China´s companies go international at a fast speed, but because of lack of experience, they often forget the rules of engagement in other parts of the world. They often focus on sales, writes author Joel Backaler of China Goes West: Everything You Need to Know About Chinese Companies Going Global, in Forbes. Marketing and PR belong to the mixture.
No Chinese firm regrets allowing perceptions to be formed on its behalf more than telecommunications firm Huawei. Huawei has a truly global footprint with operations in over 170 countries and approximately 60% of its revenues originating from outside of China. But early on in its international expansion, Huawei’s single-minded focus on sales and business growth led it to stumble over allegations that it had ties to the Chinese People’s Liberation Army. In September 2012, Huawei finally had to address these concerns head on when it was called before the US House Intelligence Committee. The investigation ultimately concluded that Huawei equipment could undermine core US national security interests, virtually closing the US market for its core telecommunications business line.

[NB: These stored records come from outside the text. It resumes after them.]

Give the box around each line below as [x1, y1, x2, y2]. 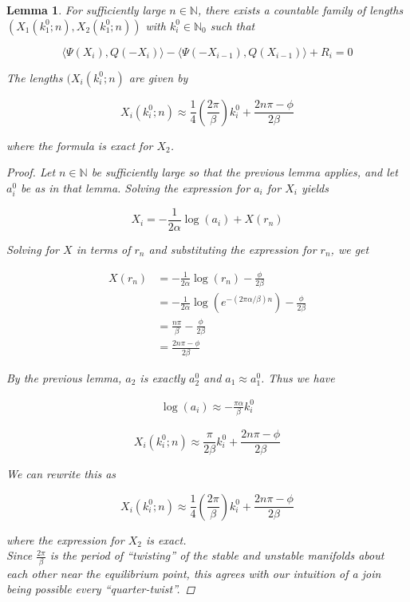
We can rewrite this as [6, 465, 116, 482]
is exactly [140, 369, 185, 386]
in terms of [76, 241, 131, 257]
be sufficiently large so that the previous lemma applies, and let [91, 164, 398, 180]
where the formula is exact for [6, 137, 153, 153]
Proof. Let [6, 164, 56, 180]
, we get [330, 241, 369, 257]
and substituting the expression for [148, 241, 317, 257]
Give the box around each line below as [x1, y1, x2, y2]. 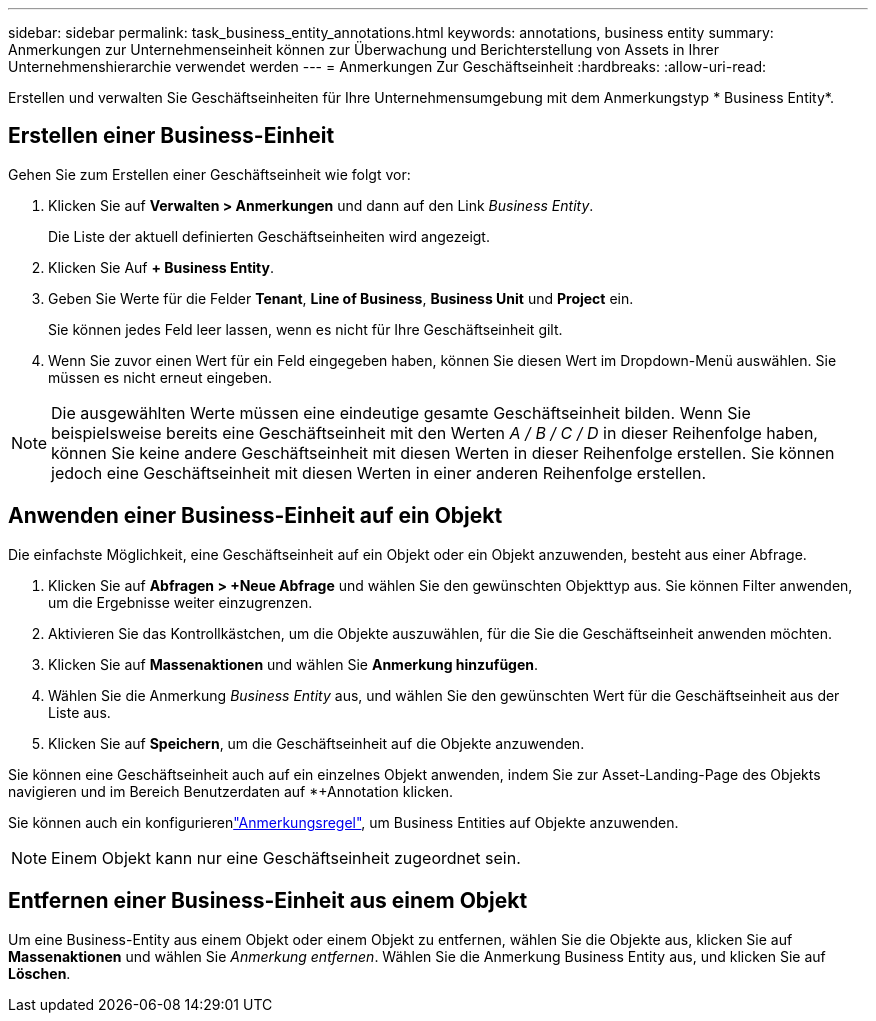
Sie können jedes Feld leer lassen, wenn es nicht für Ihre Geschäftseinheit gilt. [48, 320, 563, 338]
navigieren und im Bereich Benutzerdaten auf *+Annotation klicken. [8, 782, 453, 800]
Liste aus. [48, 703, 111, 721]
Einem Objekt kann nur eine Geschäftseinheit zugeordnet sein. [51, 847, 521, 868]
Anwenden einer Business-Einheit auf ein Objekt [8, 503, 503, 529]
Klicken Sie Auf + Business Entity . [48, 258, 275, 276]
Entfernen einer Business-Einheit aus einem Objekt [8, 888, 528, 914]
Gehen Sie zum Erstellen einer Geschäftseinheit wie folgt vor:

At the same time, there are a growing number of Chinese firms that understand marketing and public relations are imperative to successful international expansion. Chinese e-commerce giant Alibaba is investing heavily to help the global business community better understand its company and the unique nature of the Chinese e-commerce market. The most recent example is Alibaba’s launch of a new website that clearly communicates the firm’s value proposition and market opportunity. Lenovo, a consumer electronics firm that has long had a global marketing team led by international management, is taking a similar approach. The company is pushing to become more transparent through an ongoing series of posts by their CEO on LinkedIn’s publishing platform.
These are just a few examples of Chinese companies proactively managing their reputations, but there need to be many more. For better or worse, the actions of individual Chinese firms impact how the products, services, and intentions of all Chinese companies are viewed worldwide. Given the myriad challenges that Chinese companies face as they expand outside of China for the first time, their management should hire the right team and external advisors to manage their firms’ reputation and respond to corporate crises from day one. Otherwise, they are sure to run headlong into the arms of politicians on the lookout for new “anti-China” ammunition to support their political platforms and investigative journalists interested in the next juicy story about Chinese overseas corporate blunders.